Saved entries:
[Start of Attachment]

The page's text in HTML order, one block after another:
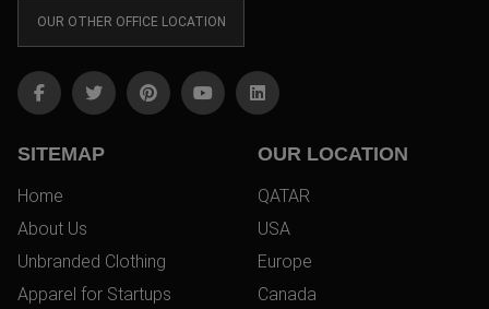
OUR OTHER OFFICE LOCATION
SITEMAP
Home
About Us
Unbranded Clothing
Apparel for Startups
OUR LOCATION
QATAR
USA
Europe
Canada
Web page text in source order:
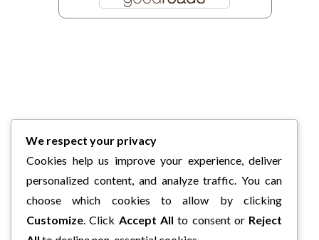
We respect your privacy
Cookies help us improve your experience, deliver
personalized content, and analyze traffic. You can
choose which cookies to allow by clicking
Customize. Click Accept All to consent or Reject
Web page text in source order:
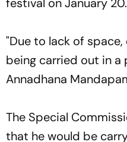
"Due to lack of
being carried out in
Annadhana
The Special
that he would be
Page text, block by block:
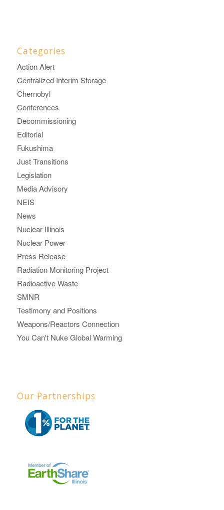
Categories
Action Alert
Centralized Interim Storage
Chernobyl
Conferences
Decommissioning
Editorial
Fukushima
Just Transitions
Legislation
Media Advisory
NEIS
News
Nuclear Illinois
Nuclear Power
Press Release
Radiation Monitoring Project
Radioactive Waste
SMNR
Testimony and Positions
Weapons/Reactors Connection
You Can't Nuke Global Warming
Our Partnerships
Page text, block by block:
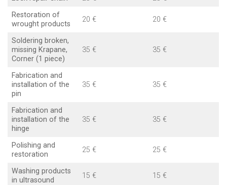
Restoration of
wrought products
20 € 20 €
Soldering broken,
missing Krapane,
Corner (1 piece)
35 € 35 €
Fabrication and
installation of the
pin
35 € 35 €
Fabrication and
installation of the
hinge
35 € 35 €
Polishing and
restoration
25 € 25 €
Washing products
in ultrasound
15 € 15 €
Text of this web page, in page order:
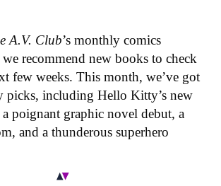
A.V. Club’s monthly comics
recommend new books to check
few weeks. This month, we’ve got
picks, including Hello Kitty’s new
poignant graphic novel debut, a
and a thunderous superhero
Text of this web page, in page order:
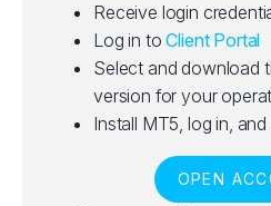
Receive login
Log in toClient Portal
Select and download
version for your
Install MT5, log in,
OPEN
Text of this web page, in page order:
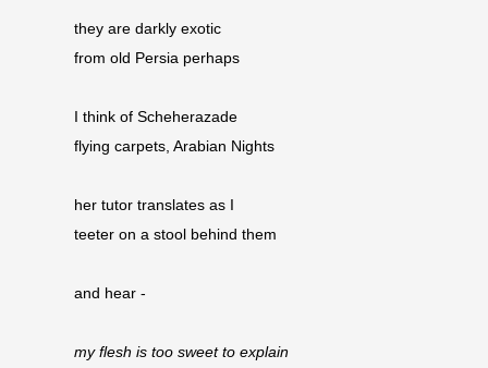
they are darkly exotic
from old Persia perhaps
I think of Scheherazade
flying carpets, Arabian Nights
her tutor translates as I
teeter on a stool behind them
and hear -
my flesh is too sweet to explain
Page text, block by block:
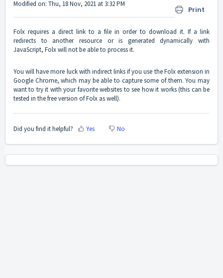
Print
Modified on: Thu, 18 Nov, 2021 at 3:32 PM
Folx requires a direct link to a file in order to download it. If a link
redirects to another resource or is generated dynamically with
JavaScript, Folx will not be able to process it.
You will have more luck with indirect links if you use the Folx extension in
Google Chrome, which may be able to capture some of them. You may
want to try it with your favorite websites to see how it works (this can be
tested in the free version of Folx as well).
Did you find it helpful? Yes No
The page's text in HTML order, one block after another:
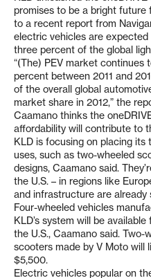
promises to be a bright
to a recent report from
electric vehicles are
three percent of the global
“(The) PEV market continues
percent between 2011 and
of the overall global
market share in 2012,” the
Caamano thinks the
affordability will contribute to
KLD is focusing on placing its
uses, such as two-wheeled
designs, Caamano said.
the U.S. – in regions like
and infrastructure are
Four-wheeled vehicles
KLD’s system will be
the U.S., Caamano said. Two-
scooters made by V Moto will
$5,500.
Electric vehicles popular on
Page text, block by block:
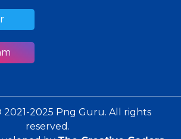
2025 Png Guru. All rights
reserved.
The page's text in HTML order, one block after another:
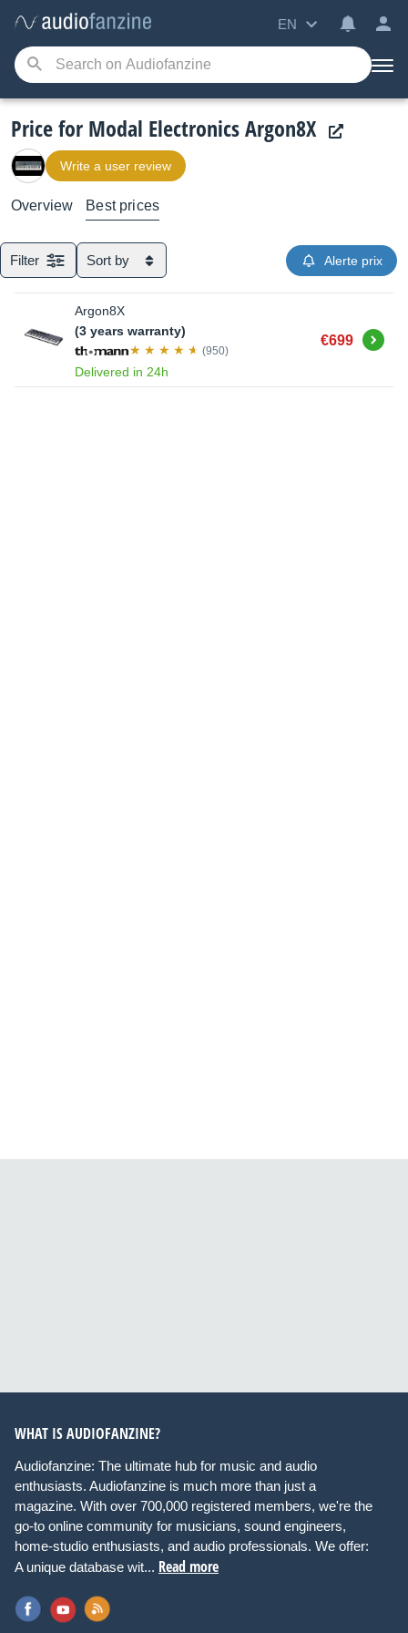
EN
Price for Modal Electronics Argon8X
Write a user review
Overview Best prices
Filter Sort by Alerte prix
Argon8X
(3 years warranty)
(950)
Delivered in 24h
€699 Buy
WHAT IS AUDIOFANZINE?
Audiofanzine: The ultimate hub for music and audio
enthusiasts. Audiofanzine is much more than just a
magazine. With over 700,000 registered members, we're the
go-to online community for musicians, sound engineers,
home-studio enthusiasts, and audio professionals. We offer:
A unique database wit... Read more
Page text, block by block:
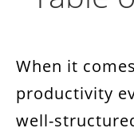
6
When it
productivity
well-
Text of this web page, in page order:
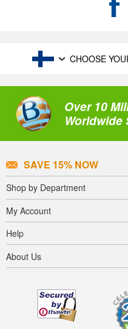
CHOOSE
Over 10
Worldwide
SAVE 15% NOW
Shop by Department
My Account
Help
About Us
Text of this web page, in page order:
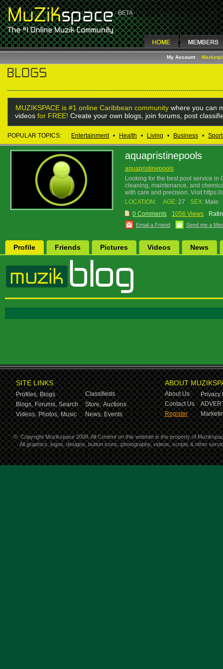
My Account
MUZIKSPACE is #1 online Caribbean community where you can
videos for FREE! Create your own blogs, join forums, post
POPULAR TOPICS: Entertainment • Health • Living • Business •
aquapristinepools
aquapristinepools
Looking for the best pool service
cleaning, maintenance, and
with care and precision. Visit
LOCATION:
AGE: 27 SEX: Male
0 Comments
1056 Views
Email a Friend Send me a
Profile Friends Pictures Videos News
SITE LINKS
Profiles, Blogs
Classifieds
Blogs, Forums, Search Store, Auctions
Videos, Photos, Music News, Events
ABOUT
About Us
Privacy
Contact Us
Register
© Copyright Muzikspace 2008. All Content on this website is the property of
All graphics, logos, designs, button icons, photography, videos, scripts & other
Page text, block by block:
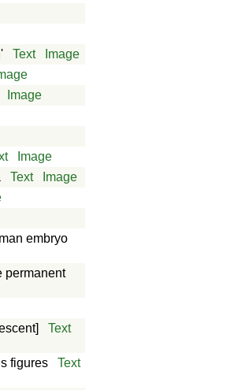
Text
Image
Image
Image
Text
Image
embryo
permanent
Text
figures
Text
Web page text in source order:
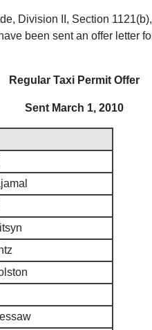
Division II, Section
been sent an offer letter
Regular Taxi Permit Offer
Sent March 1, 2010
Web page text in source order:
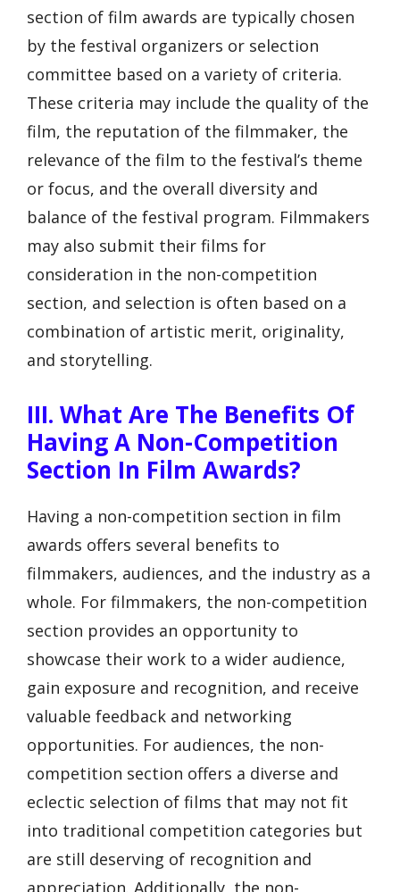
section of film awards are typically chosen
by the festival organizers or selection
committee based on a variety of criteria.
These criteria may include the quality of the
film, the reputation of the filmmaker, the
relevance of the film to the festival’s theme
or focus, and the overall diversity and
balance of the festival program. Filmmakers
may also submit their films for
consideration in the non-competition
section, and selection is often based on a
combination of artistic merit, originality,
and storytelling.
III. What Are The Benefits Of
Having A Non-Competition
Section In Film Awards?
Having a non-competition section in film
awards offers several benefits to
filmmakers, audiences, and the industry as a
whole. For filmmakers, the non-competition
section provides an opportunity to
showcase their work to a wider audience,
gain exposure and recognition, and receive
valuable feedback and networking
opportunities. For audiences, the non-
competition section offers a diverse and
eclectic selection of films that may not fit
into traditional competition categories but
are still deserving of recognition and
appreciation. Additionally, the non-
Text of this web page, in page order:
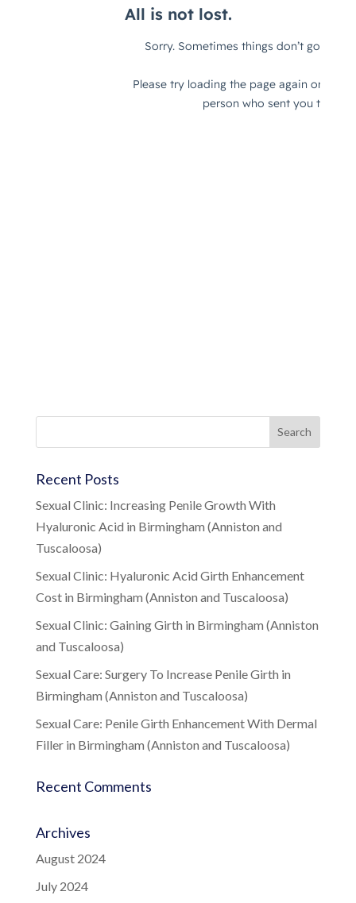
Recent Posts
Sexual Clinic: Increasing Penile Growth With
Hyaluronic Acid in Birmingham (Anniston and
Tuscaloosa)
Sexual Clinic: Hyaluronic Acid Girth Enhancement
Cost in Birmingham (Anniston and Tuscaloosa)
Sexual Clinic: Gaining Girth in Birmingham (Anniston
and Tuscaloosa)
Sexual Care: Surgery To Increase Penile Girth in
Birmingham (Anniston and Tuscaloosa)
Sexual Care: Penile Girth Enhancement With Dermal
Filler in Birmingham (Anniston and Tuscaloosa)
Recent Comments
Archives
August 2024
July 2024
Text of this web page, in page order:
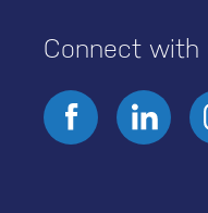
Connect with
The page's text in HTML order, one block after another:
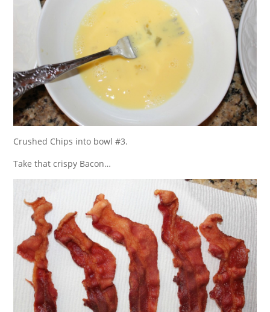
Crushed Chips into bowl #3.
Take that crispy Bacon…
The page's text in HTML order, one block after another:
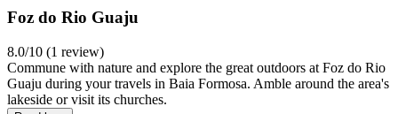
Foz do Rio Guaju
8.0/10 (1 review)
Commune with nature and explore the great outdoors at Foz do Rio
Guaju during your travels in Baia Formosa. Amble around the area's
lakeside or visit its churches.
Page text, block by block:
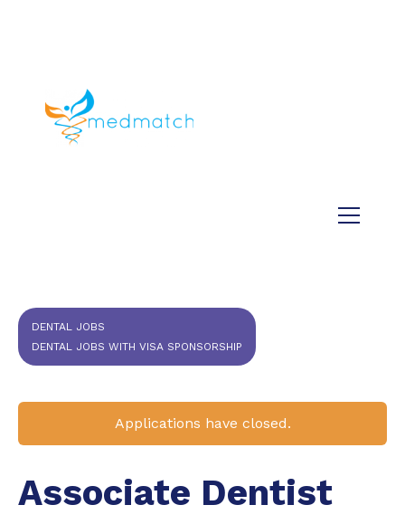
DENTAL JOBS
DENTAL JOBS WITH VISA SPONSORSHIP
Applications have closed.
Associate Dentist
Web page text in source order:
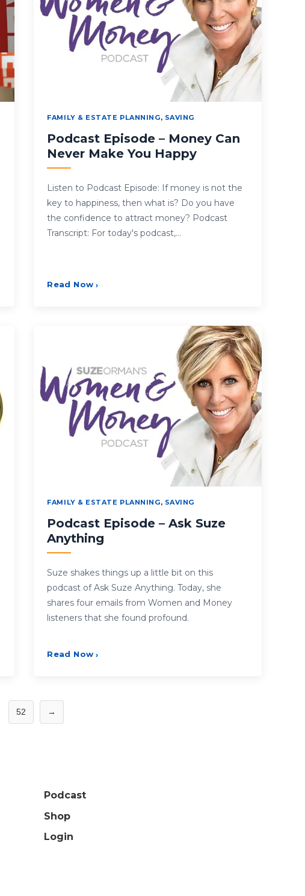
FAMILY & ESTATE PLANNING, SAVING
Podcast Episode – Money Can
Never Make You Happy
Listen to Podcast Episode: If money is not the
key to happiness, then what is? Do you have
the confidence to attract money? Podcast
Transcript: For today's podcast,…
Read Now ›
FAMILY & ESTATE PLANNING, SAVING
Podcast Episode – Ask Suze
Anything
Suze shakes things up a little bit on this
podcast of Ask Suze Anything. Today, she
shares four emails from Women and Money
listeners that she found profound.
Read Now ›
52 →
Podcast
Shop
Login

[End of Attachment]

--- Assignment ---
The copy you write out must match the entries word for word, minus their pictures.

--- Solution to this problem ---
The page's text in HTML order, one block after another:
OUR OTHER OFFICE LOCATION
SITEMAP
Home
About Us
Unbranded Clothing
Apparel for Startups
OUR LOCATION
QATAR
USA
Europe
Canada
Web page text in source order:
We respect your privacy
Cookies help us improve your experience, deliver
personalized content, and analyze traffic. You can
choose which cookies to allow by clicking
Customize. Click Accept All to consent or Reject
Web page text in source order:
"Due to lack of
being carried out in
Annadhana
The Special
that he would be
Page text, block by block:
Categories
Action Alert
Centralized Interim Storage
Chernobyl
Conferences
Decommissioning
Editorial
Fukushima
Just Transitions
Legislation
Media Advisory
NEIS
News
Nuclear Illinois
Nuclear Power
Press Release
Radiation Monitoring Project
Radioactive Waste
SMNR
Testimony and Positions
Weapons/Reactors Connection
You Can't Nuke Global Warming
Our Partnerships
Page text, block by block:
Restoration of
wrought products
20 € 20 €
Soldering broken,
missing Krapane,
Corner (1 piece)
35 € 35 €
Fabrication and
installation of the
pin
35 € 35 €
Fabrication and
installation of the
hinge
35 € 35 €
Polishing and
restoration
25 € 25 €
Washing products
in ultrasound
15 € 15 €
Text of this web page, in page order:
A.V. Club’s monthly comics
recommend new books to check
few weeks. This month, we’ve got
picks, including Hello Kitty’s new
poignant graphic novel debut, a
and a thunderous superhero
Text of this web page, in page order:
Receive login
Log in toClient Portal
Select and download
version for your
Install MT5, log in,
OPEN
Text of this web page, in page order:
they are darkly exotic
from old Persia perhaps
I think of Scheherazade
flying carpets, Arabian Nights
her tutor translates as I
teeter on a stool behind them
and hear -
my flesh is too sweet to explain
Page text, block by block:
Print
Modified on: Thu, 18 Nov, 2021 at 3:32 PM
Folx requires a direct link to a file in order to download it. If a link
redirects to another resource or is generated dynamically with
JavaScript, Folx will not be able to process it.
You will have more luck with indirect links if you use the Folx extension in
Google Chrome, which may be able to capture some of them. You may
want to try it with your favorite websites to see how it works (this can be
tested in the free version of Folx as well).
Did you find it helpful? Yes No
The page's text in HTML order, one block after another:
promises to be a bright
to a recent report from
electric vehicles are
three percent of the global
“(The) PEV market continues
percent between 2011 and
of the overall global
market share in 2012,” the
Caamano thinks the
affordability will contribute to
KLD is focusing on placing its
uses, such as two-wheeled
designs, Caamano said.
the U.S. – in regions like
and infrastructure are
Four-wheeled vehicles
KLD’s system will be
the U.S., Caamano said. Two-
scooters made by V Moto will
$5,500.
Electric vehicles popular on
Page text, block by block:
2025 Png Guru. All rights
reserved.
The page's text in HTML order, one block after another:
EN
Price for Modal Electronics Argon8X
Write a user review
Overview Best prices
Filter Sort by Alerte prix
Argon8X
(3 years warranty)
(950)
Delivered in 24h
€699 Buy
WHAT IS AUDIOFANZINE?
Audiofanzine: The ultimate hub for music and audio
enthusiasts. Audiofanzine is much more than just a
magazine. With over 700,000 registered members, we're the
go-to online community for musicians, sound engineers,
home-studio enthusiasts, and audio professionals. We offer:
A unique database wit... Read more
Page text, block by block:
6
When it
productivity
well-
Text of this web page, in page order:
CHOOSE
Over 10
Worldwide
SAVE 15% NOW
Shop by Department
My Account
Help
About Us
Text of this web page, in page order:
My Account
MUZIKSPACE is #1 online Caribbean community where you can
videos for FREE! Create your own blogs, join forums, post
POPULAR TOPICS: Entertainment • Health • Living • Business •
aquapristinepools
aquapristinepools
Looking for the best pool service
cleaning, maintenance, and
with care and precision. Visit
LOCATION:
AGE: 27 SEX: Male
0 Comments
1056 Views
Email a Friend Send me a
Profile Friends Pictures Videos News
SITE LINKS
Profiles, Blogs
Classifieds
Blogs, Forums, Search Store, Auctions
Videos, Photos, Music News, Events
ABOUT
About Us
Privacy
Contact Us
Register
© Copyright Muzikspace 2008. All Content on this website is the property of
All graphics, logos, designs, button icons, photography, videos, scripts & other
Page text, block by block:
Text
Image
Image
Image
Text
Image
embryo
permanent
Text
figures
Text
Web page text in source order:
Division II, Section
been sent an offer letter
Regular Taxi Permit Offer
Sent March 1, 2010
Web page text in source order:
section of film awards are typically chosen
by the festival organizers or selection
committee based on a variety of criteria.
These criteria may include the quality of the
film, the reputation of the filmmaker, the
relevance of the film to the festival’s theme
or focus, and the overall diversity and
balance of the festival program. Filmmakers
may also submit their films for
consideration in the non-competition
section, and selection is often based on a
combination of artistic merit, originality,
and storytelling.
III. What Are The Benefits Of
Having A Non-Competition
Section In Film Awards?
Having a non-competition section in film
awards offers several benefits to
filmmakers, audiences, and the industry as a
whole. For filmmakers, the non-competition
section provides an opportunity to
showcase their work to a wider audience,
gain exposure and recognition, and receive
valuable feedback and networking
opportunities. For audiences, the non-
competition section offers a diverse and
eclectic selection of films that may not fit
into traditional competition categories but
are still deserving of recognition and
appreciation. Additionally, the non-
Text of this web page, in page order:
Recent Posts
Sexual Clinic: Increasing Penile Growth With
Hyaluronic Acid in Birmingham (Anniston and
Tuscaloosa)
Sexual Clinic: Hyaluronic Acid Girth Enhancement
Cost in Birmingham (Anniston and Tuscaloosa)
Sexual Clinic: Gaining Girth in Birmingham (Anniston
and Tuscaloosa)
Sexual Care: Surgery To Increase Penile Girth in
Birmingham (Anniston and Tuscaloosa)
Sexual Care: Penile Girth Enhancement With Dermal
Filler in Birmingham (Anniston and Tuscaloosa)
Recent Comments
Archives
August 2024
July 2024
Text of this web page, in page order:
Connect with
The page's text in HTML order, one block after another:
Crushed Chips into bowl #3.
Take that crispy Bacon…
The page's text in HTML order, one block after another:
Foz do Rio Guaju
8.0/10 (1 review)
Commune with nature and explore the great outdoors at Foz do Rio
Guaju during your travels in Baia Formosa. Amble around the area's
lakeside or visit its churches.
Page text, block by block:
DENTAL JOBS
DENTAL JOBS WITH VISA SPONSORSHIP
Applications have closed.
Associate Dentist
Web page text in source order:
FAMILY & ESTATE PLANNING, SAVING
Podcast Episode – Money Can
Never Make You Happy
Listen to Podcast Episode: If money is not the
key to happiness, then what is? Do you have
the confidence to attract money? Podcast
Transcript: For today's podcast,…
Read Now ›
FAMILY & ESTATE PLANNING, SAVING
Podcast Episode – Ask Suze
Anything
Suze shakes things up a little bit on this
podcast of Ask Suze Anything. Today, she
shares four emails from Women and Money
listeners that she found profound.
Read Now ›
52 →
Podcast
Shop
Login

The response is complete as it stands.